With New Zealand cricket great Martin Crowe calling an end to his comeback attempt to first class cricket, we look back on 10 other failed comebacks.
1. Muhammad Ali
One of the greatest athletes the world has seen, Ali retired from boxing after regaining the WBA heavyweight title from Leon Spinks in 1978. After two years on the sidelines an out-of-shape Ali re-laced his gloves at the age of 38 but was badly beaten by WBC title holder Larry Holmes. Holmes stopped Ali in the 10th round handing him his first defeat in a fight that didn't go the distance.

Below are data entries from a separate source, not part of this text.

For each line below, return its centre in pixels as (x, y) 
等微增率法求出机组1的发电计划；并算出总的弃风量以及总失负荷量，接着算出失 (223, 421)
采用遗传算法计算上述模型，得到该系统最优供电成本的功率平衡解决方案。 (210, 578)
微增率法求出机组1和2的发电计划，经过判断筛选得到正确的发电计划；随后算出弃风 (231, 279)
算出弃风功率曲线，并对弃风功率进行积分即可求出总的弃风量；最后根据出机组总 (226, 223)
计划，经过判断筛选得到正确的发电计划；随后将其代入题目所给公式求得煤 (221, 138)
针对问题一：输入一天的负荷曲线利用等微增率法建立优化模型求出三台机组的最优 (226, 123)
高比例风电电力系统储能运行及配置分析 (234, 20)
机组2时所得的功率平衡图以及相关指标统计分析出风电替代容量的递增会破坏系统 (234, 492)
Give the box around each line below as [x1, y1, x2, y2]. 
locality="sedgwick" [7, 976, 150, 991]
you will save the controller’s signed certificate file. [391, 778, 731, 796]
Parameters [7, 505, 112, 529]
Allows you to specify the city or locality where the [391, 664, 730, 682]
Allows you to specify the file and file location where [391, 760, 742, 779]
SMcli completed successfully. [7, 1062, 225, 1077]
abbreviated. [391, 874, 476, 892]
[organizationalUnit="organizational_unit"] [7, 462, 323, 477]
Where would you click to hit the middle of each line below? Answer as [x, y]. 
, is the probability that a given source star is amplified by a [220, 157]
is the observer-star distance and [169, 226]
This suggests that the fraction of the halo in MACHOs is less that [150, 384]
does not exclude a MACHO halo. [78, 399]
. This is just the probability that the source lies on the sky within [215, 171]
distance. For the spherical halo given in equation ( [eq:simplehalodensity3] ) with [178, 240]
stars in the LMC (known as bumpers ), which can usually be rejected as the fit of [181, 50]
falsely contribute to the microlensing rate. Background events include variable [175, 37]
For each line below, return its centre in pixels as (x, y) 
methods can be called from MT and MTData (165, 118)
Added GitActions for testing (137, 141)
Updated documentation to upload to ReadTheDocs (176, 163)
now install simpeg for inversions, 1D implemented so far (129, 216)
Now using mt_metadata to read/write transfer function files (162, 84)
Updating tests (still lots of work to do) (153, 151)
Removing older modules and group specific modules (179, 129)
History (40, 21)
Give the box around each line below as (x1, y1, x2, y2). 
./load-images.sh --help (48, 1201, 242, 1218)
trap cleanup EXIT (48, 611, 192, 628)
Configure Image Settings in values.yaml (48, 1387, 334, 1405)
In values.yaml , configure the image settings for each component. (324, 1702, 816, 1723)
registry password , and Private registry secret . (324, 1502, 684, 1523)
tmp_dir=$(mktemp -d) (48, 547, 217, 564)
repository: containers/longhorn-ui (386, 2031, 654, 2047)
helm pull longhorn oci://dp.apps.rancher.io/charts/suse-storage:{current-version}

Ali attempted another comeback to the ring a year later losing to newcomer Trevor Berbick by unanimous decision, just his fifth professional defeat and the first time Ali lost two straight fights. It would be his last fight.
2. Stacey Jones
The 'Little General' was coaxed out of retirement by former Warriors coach Ivan Cleary at the end of 2008 to give the club more options at the troublesome halfback position during the 2009 season. Jones put on a vintage performance in his first game back to beat defending premiers Manly but weaved little magic during the rest of the season as the Warriors finished 14th.
3. Jonah Lomu
Following his kidney transplant in 2004, the 63-test All Black announced his desire to return to rugby and the All Blacks for the 2007 Rugby World Cup. The blockbusting winger made it back to field with North Harbour in the NPC and with Welsh club Cardiff but his comeback was littered with injury. Lomu's World Cup dream was brought to an end when he failed to receive a Super 14 contract in 2007 - ruining his All Blacks chances.
4. Mike Tyson
'Iron' Mike's comeback in 1995 after serving three years in prison was somewhat successful. He regained one of the heavyweight titles he first won in 1986 but it all went downhill from there. He lost his much-anticipated fight with Evander Holyfield in 1996 before shocking the boxing world by biting a piece of Holyfield's ear off in their rematch a year later. Tyson went on to fight for the title once more in 2002 but was embarrassed by Lennox Lewis. He retired in 2005 after two consecutive knockout losses to Danny Williams and Kevin McBride.
5. Mark Spitz
Mark Spitz was the greatest swimmer in Olympic history until Michael Phelps eclipsed his record of seven gold medals at a single Games in Beijing in 2008. Spitz, who retired after his epic feat at Munich in 1972, came out of retirement to try and qualify for the 1992 Barcelona Games but was two seconds slower than the required qualifying time, putting his career to an official end.
6. Bjorn Borg
Borg stunned the sporting world in 1983 when he retired at just 25 after hitting the peaks of tennis. The Swede won six French Open titles and five Wimbledon crowns before hanging up his Donnay racquet for the first time. He then made a doomed comeback eight years later when he tried the absurd idea of continuing with a wooden racquet. He never won another match in 10 miserable tournaments over two years.
7. Michael Jordan
Arguably the greatest basketballer ever, Jordan completed a comeback to match his greatness when he returned to the NBA after trying his luck at baseball. In his first full season back Jordan lead the Chicago Bulls to the first of three straight titles from 1996 to 1998. He retired for a second time in 1999 before launching another comeback for the Washington Wizards two years later.
Jordan averaged more than 20 points during his two year stint with the Wizards but never reached the previous heights of his career and failed to earn Washington a playoff spot.
8. Brett Favre
The former Green Bay Packers quarterback retired in 2008 after playing 16 seasons with the famous franchise, leading them to a Super Bowl victory in 1997. However the retirement lasted a matter of months before he signed with the New York Jets for the 2008 season. He started the season in fine form leading the side to an 8-3 record before petering off at the back end of the season and finishing with the most interceptions in the league.
Favre signed with the Minnesota Vikings a year later, leading them to the NFC title game in 2009, before his final season was riddled with injury worries and he finished his career on the sidelines.
9. Kevin Keegan
After a decorated career as both a player and coach, Keegan's return to Newcastle in 2008 after a 11-year absence had the club dreaming of the good old days when he had them contending for the Premier League in the early 90s. However, the England manager had a horror start, going winless in his first eight games, and was shown the door eight months later after a dispute with owner Mike Ashley.
10. Michael Schumacher
When Schumacher announced his first return in 2009 for the injured Ferrari driver Felipe Massa, it was a rare bright spark in what had been a turbulent year for Formula One. However, the Schu's comeback was so brief he didn't even make the track as a lingering neck injury from in a motorbike accident in February forced him to cancel his plans.
A year later he made an official comeback signing with Mercedes but has failed to make an impression over the last two seasons. The German finished ninth last year and sits in eighth this season failing to make the podium once since his return to the sport.